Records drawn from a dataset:
--------------------------------------------------

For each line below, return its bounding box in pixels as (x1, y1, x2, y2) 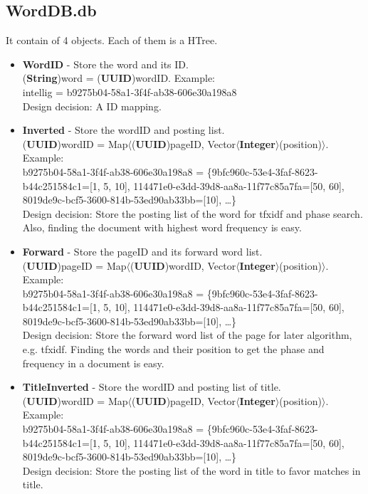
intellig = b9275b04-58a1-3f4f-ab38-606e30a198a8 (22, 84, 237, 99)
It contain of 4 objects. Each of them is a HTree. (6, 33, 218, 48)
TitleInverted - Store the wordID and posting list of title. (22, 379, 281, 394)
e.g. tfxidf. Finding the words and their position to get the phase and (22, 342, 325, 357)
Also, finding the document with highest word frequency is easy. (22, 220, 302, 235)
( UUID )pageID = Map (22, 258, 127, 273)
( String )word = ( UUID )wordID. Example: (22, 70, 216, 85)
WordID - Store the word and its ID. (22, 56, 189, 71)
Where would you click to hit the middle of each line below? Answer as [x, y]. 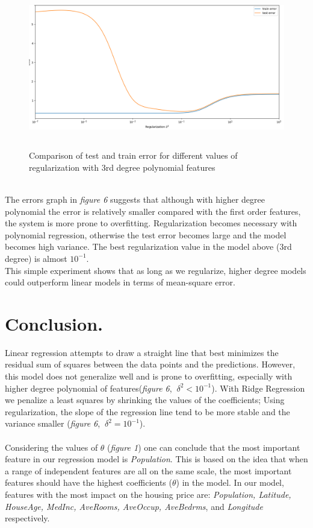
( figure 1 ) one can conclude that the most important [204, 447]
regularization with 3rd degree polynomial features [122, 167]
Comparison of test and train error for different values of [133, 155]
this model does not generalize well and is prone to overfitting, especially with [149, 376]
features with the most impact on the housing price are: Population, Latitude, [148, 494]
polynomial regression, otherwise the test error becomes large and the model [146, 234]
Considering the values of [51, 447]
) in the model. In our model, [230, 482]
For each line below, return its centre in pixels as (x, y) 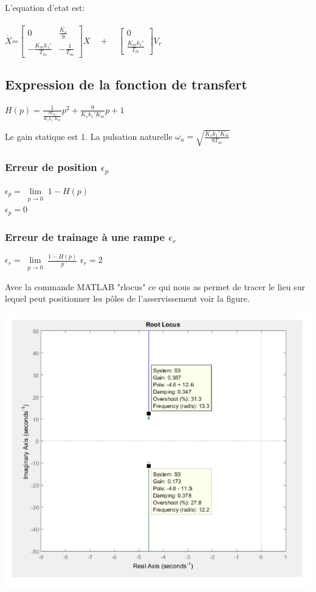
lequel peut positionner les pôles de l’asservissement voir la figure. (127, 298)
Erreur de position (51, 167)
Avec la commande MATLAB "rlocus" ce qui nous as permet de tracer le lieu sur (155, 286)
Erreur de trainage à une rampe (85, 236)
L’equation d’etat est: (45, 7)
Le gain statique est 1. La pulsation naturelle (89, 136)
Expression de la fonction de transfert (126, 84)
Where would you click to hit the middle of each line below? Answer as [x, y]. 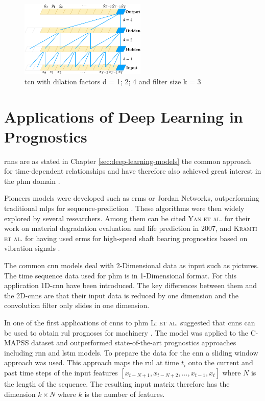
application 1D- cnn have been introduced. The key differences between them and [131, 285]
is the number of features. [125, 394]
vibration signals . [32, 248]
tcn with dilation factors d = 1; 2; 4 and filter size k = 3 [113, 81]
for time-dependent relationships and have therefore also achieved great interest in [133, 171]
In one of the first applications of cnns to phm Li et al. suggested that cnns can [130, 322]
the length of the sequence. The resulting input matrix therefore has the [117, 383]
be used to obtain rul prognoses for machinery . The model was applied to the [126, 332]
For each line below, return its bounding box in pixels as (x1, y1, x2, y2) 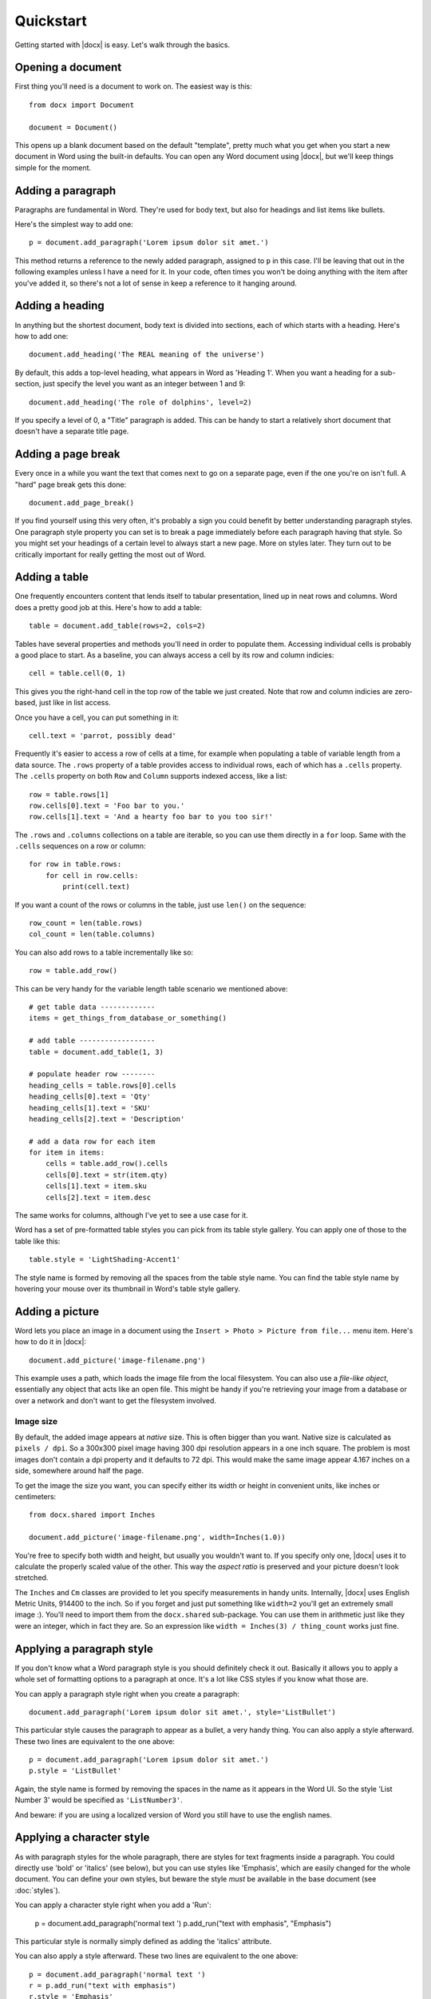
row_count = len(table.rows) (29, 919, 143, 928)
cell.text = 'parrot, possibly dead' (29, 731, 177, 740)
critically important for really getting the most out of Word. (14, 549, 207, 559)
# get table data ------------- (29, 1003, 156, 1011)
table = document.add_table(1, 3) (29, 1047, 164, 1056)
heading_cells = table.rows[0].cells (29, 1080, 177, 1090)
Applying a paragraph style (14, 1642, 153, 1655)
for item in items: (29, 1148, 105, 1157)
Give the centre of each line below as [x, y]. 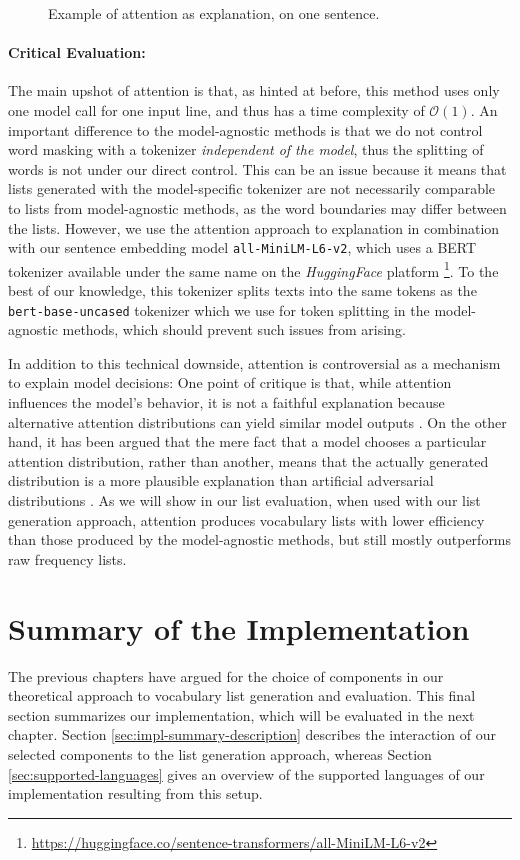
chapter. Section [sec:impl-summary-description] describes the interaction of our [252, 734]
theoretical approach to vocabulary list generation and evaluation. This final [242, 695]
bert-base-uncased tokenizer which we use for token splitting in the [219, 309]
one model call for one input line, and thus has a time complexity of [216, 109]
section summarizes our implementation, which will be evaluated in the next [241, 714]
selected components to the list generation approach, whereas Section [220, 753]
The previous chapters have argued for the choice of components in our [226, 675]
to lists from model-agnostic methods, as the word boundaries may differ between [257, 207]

--------------------------------------------------

Task objective: Copy the data character for character, but drop all pictures from the copy.

Response area:
For each line below, return its bounding box in pixels as (x1, y1, x2, y2) 
intellig = b9275b04-58a1-3f4f-ab38-606e30a198a8 (22, 84, 237, 99)
It contain of 4 objects. Each of them is a HTree. (6, 33, 218, 48)
TitleInverted - Store the wordID and posting list of title. (22, 379, 281, 394)
e.g. tfxidf. Finding the words and their position to get the phase and (22, 342, 325, 357)
Also, finding the document with highest word frequency is easy. (22, 220, 302, 235)
( UUID )pageID = Map (22, 258, 127, 273)
( String )word = ( UUID )wordID. Example: (22, 70, 216, 85)
WordID - Store the word and its ID. (22, 56, 189, 71)
Where would you click to hit the middle of each line below? Answer as [x, y]. 
( figure 1 ) one can conclude that the most important [204, 447]
regularization with 3rd degree polynomial features [122, 167]
Comparison of test and train error for different values of [133, 155]
this model does not generalize well and is prone to overfitting, especially with [149, 376]
features with the most impact on the housing price are: Population, Latitude, [148, 494]
polynomial regression, otherwise the test error becomes large and the model [146, 234]
Considering the values of [51, 447]
) in the model. In our model, [230, 482]
For each line below, return its centre in pixels as (x, y) 
lequel peut positionner les pôles de l’asservissement voir la figure. (127, 298)
Erreur de position (51, 167)
Avec la commande MATLAB "rlocus" ce qui nous as permet de tracer le lieu sur (155, 286)
Erreur de trainage à une rampe (85, 236)
L’equation d’etat est: (45, 7)
Le gain statique est 1. La pulsation naturelle (89, 136)
Expression de la fonction de transfert (126, 84)
Where would you click to hit the middle of each line below? Answer as [x, y]. 
application 1D- cnn have been introduced. The key differences between them and [131, 285]
is the number of features. [125, 394]
vibration signals . [32, 248]
tcn with dilation factors d = 1; 2; 4 and filter size k = 3 [113, 81]
for time-dependent relationships and have therefore also achieved great interest in [133, 171]
In one of the first applications of cnns to phm Li et al. suggested that cnns can [130, 322]
the length of the sequence. The resulting input matrix therefore has the [117, 383]
be used to obtain rul prognoses for machinery . The model was applied to the [126, 332]
For each line below, return its bounding box in pixels as (x1, y1, x2, y2) 
row_count = len(table.rows) (29, 919, 143, 928)
cell.text = 'parrot, possibly dead' (29, 731, 177, 740)
critically important for really getting the most out of Word. (14, 549, 207, 559)
# get table data ------------- (29, 1003, 156, 1011)
table = document.add_table(1, 3) (29, 1047, 164, 1056)
heading_cells = table.rows[0].cells (29, 1080, 177, 1090)
Applying a paragraph style (14, 1642, 153, 1655)
for item in items: (29, 1148, 105, 1157)
Give the centre of each line below as [x, y]. 
chapter. Section [sec:impl-summary-description] describes the interaction of our [252, 734]
theoretical approach to vocabulary list generation and evaluation. This final [242, 695]
bert-base-uncased tokenizer which we use for token splitting in the [219, 309]
one model call for one input line, and thus has a time complexity of [216, 109]
section summarizes our implementation, which will be evaluated in the next [241, 714]
selected components to the list generation approach, whereas Section [220, 753]
The previous chapters have argued for the choice of components in our [226, 675]
to lists from model-agnostic methods, as the word boundaries may differ between [257, 207]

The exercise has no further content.